Families are thinly fed

According to a new Bankrate.com survey of more than 2,400 adults, nearly a third of families said back-to-school shopping will strain their budgets, with middle-income households feeling the hardest hit.

More than a third, or 37%, of parents with school-age children said inflation means they can’t afford back-to-school groceries, and nearly half said they would take on debt for their children, according to another Study of Credit Karma found.

Bankrate also found that 41% of consumers will change the way they shop for the coming school year, with most looking for strategies to save money.

How to save money when shopping at school

Typically, only buy what you need when you need it, advised Julie Ramhold, a consumer analyst at DealNews.com.

Students may need to start the school year with notebooks, folders, paper, pens and pencils, but other purchases, like a new backpack or lunch box, may be put off until they go on sale.

Unless you need a new laptop or headphones right away, Ramhold recommends waiting until Labor Day or even Black Friday, when electronics discounts are bigger.

These expenses are taking a heavy financial toll on American families.

Ted Rossman

Senior Industry Analyst at Bankrate

A price tracking browser extension like CamelCamelCamel or Keepa can help you keep track of price changes and alert you when the price drops.

In addition to shopping at the best price, taking advantage of sales tax holidays, credit card rewards or cash back bonuses, said Beverly Harzog, a consumer finance analyst at US News & World Report.

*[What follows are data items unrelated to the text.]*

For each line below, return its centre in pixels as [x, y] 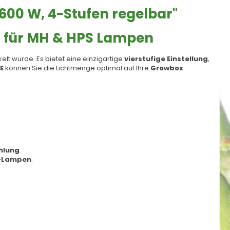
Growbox [167, 68]
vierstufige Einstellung [166, 59]
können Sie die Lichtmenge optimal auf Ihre [77, 68]
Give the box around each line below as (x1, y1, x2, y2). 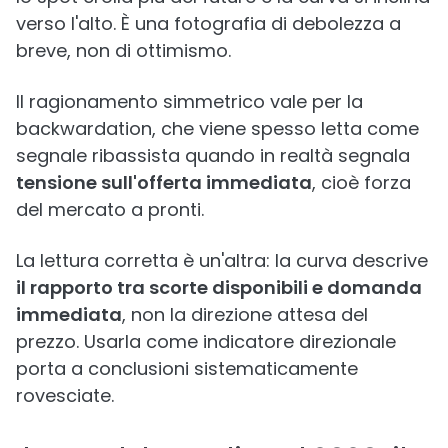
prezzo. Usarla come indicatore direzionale (16, 329, 396, 354)
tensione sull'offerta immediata (16, 170, 312, 195)
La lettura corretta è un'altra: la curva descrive (16, 248, 428, 273)
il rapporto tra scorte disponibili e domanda (16, 275, 422, 300)
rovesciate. (16, 383, 114, 408)
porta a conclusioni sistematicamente (16, 356, 358, 381)
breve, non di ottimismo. (16, 38, 231, 63)
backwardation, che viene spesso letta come (16, 116, 419, 141)
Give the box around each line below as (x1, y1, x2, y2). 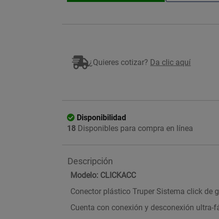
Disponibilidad (77, 113, 127, 122)
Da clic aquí (150, 57, 191, 67)
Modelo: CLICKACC (70, 171, 136, 180)
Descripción (67, 156, 113, 166)
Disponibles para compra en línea (76, 124, 194, 133)
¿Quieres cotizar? (89, 57, 151, 67)
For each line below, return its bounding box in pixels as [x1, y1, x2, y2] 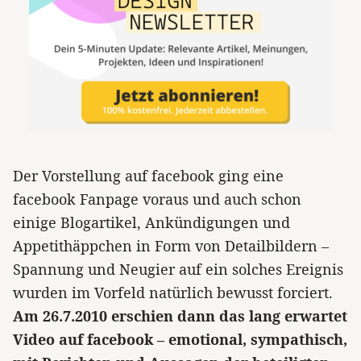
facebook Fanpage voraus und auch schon [13, 189, 301, 209]
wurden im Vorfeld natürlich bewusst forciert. [13, 283, 333, 302]
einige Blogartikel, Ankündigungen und [13, 213, 290, 232]
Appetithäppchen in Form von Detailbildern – [13, 236, 329, 255]
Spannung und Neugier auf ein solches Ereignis [13, 259, 343, 279]
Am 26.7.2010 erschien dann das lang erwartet [13, 306, 347, 326]
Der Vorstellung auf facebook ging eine [13, 166, 284, 185]
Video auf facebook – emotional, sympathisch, [13, 330, 347, 349]
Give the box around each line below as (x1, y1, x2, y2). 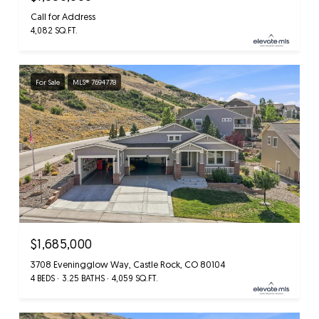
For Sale (36, 78, 60, 87)
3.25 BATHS (62, 272, 105, 283)
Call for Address (31, 11, 95, 23)
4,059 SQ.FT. (112, 272, 158, 283)
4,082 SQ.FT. (31, 25, 78, 36)
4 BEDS (31, 272, 55, 283)
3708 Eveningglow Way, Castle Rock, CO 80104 (31, 258, 226, 270)
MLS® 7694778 (73, 78, 116, 87)
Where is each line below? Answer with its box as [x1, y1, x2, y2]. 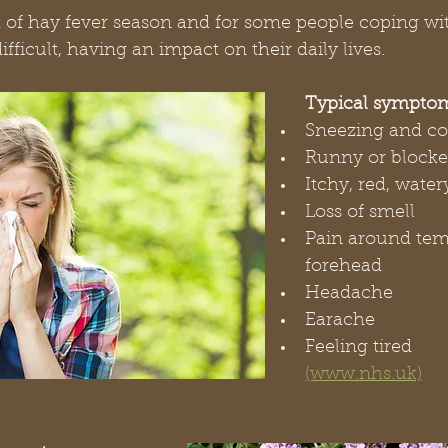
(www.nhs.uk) [305, 365, 422, 384]
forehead [305, 257, 382, 276]
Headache [305, 284, 393, 303]
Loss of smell [305, 203, 415, 222]
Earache [305, 311, 375, 330]
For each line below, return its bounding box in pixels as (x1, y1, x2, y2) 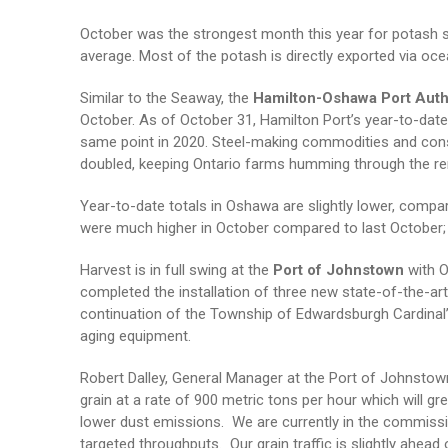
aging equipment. (79, 327, 191, 345)
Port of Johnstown (272, 261, 408, 279)
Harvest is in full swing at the (79, 261, 273, 279)
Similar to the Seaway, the (79, 89, 253, 107)
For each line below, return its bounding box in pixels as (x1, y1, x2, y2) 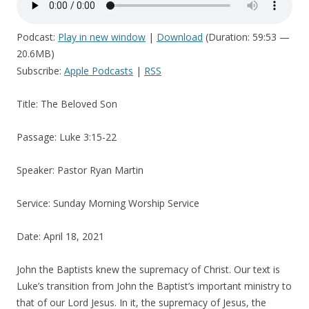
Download (157, 30, 203, 43)
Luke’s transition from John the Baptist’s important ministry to (17, 279, 292, 292)
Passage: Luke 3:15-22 (17, 130, 117, 143)
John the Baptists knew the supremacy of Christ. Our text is (17, 263, 280, 276)
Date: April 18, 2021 (17, 230, 104, 243)
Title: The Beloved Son (17, 97, 117, 110)
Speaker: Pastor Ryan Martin (17, 163, 143, 177)
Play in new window (58, 30, 146, 43)
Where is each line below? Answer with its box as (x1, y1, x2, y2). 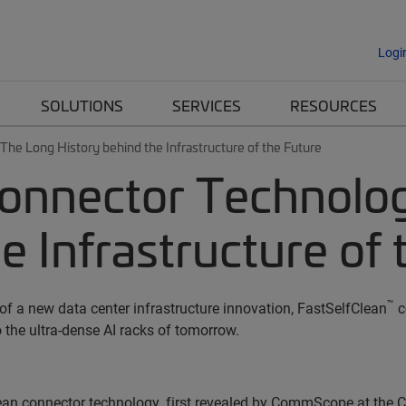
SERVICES (172, 95, 241, 115)
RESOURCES (290, 95, 377, 115)
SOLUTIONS (41, 95, 123, 115)
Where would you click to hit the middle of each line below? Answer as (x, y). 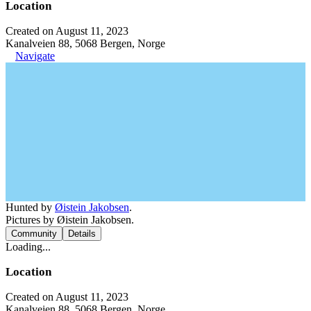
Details (82, 233)
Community (34, 233)
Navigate (35, 56)
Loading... (28, 246)
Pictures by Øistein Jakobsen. (70, 219)
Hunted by (30, 207)
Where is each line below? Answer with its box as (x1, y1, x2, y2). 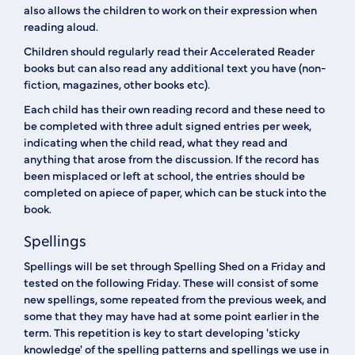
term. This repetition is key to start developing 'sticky (24, 324, 300, 340)
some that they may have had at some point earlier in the (24, 307, 319, 323)
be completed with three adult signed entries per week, (24, 117, 311, 133)
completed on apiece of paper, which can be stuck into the (24, 184, 326, 200)
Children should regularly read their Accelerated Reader (24, 43, 315, 59)
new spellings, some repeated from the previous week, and (24, 291, 326, 307)
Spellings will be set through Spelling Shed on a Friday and (24, 258, 326, 273)
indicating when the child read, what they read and (24, 134, 288, 150)
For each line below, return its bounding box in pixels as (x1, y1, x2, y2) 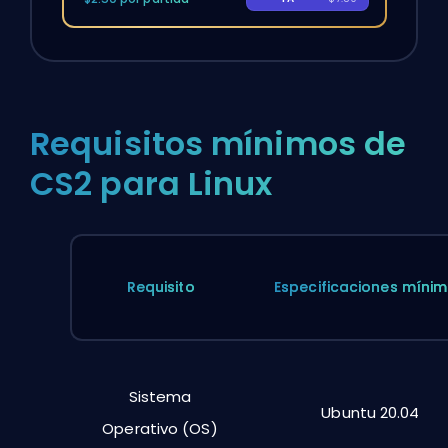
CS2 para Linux (30, 160, 273, 206)
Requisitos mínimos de (30, 120, 407, 166)
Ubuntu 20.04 (321, 401, 420, 423)
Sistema (128, 385, 192, 407)
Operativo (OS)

If eligible, Harzog also recommends applying for a new card with a sign-up bonus or offering a 0% introductory interest rate for 12 to 21 months and then paying it off interest-free over the course of the year.

“It’s a better win if you use a bit of strategy,” she said.

Then use a cash back site like CouponCabin.com to earn money back on online purchases, including school supplies from Target, Walmart, and Macy’s.

Rossman recommends stacking discounts, such as combining credit card rewards with shopping coupons and online shopping portals. “That’s three ways to save on the same purchase.”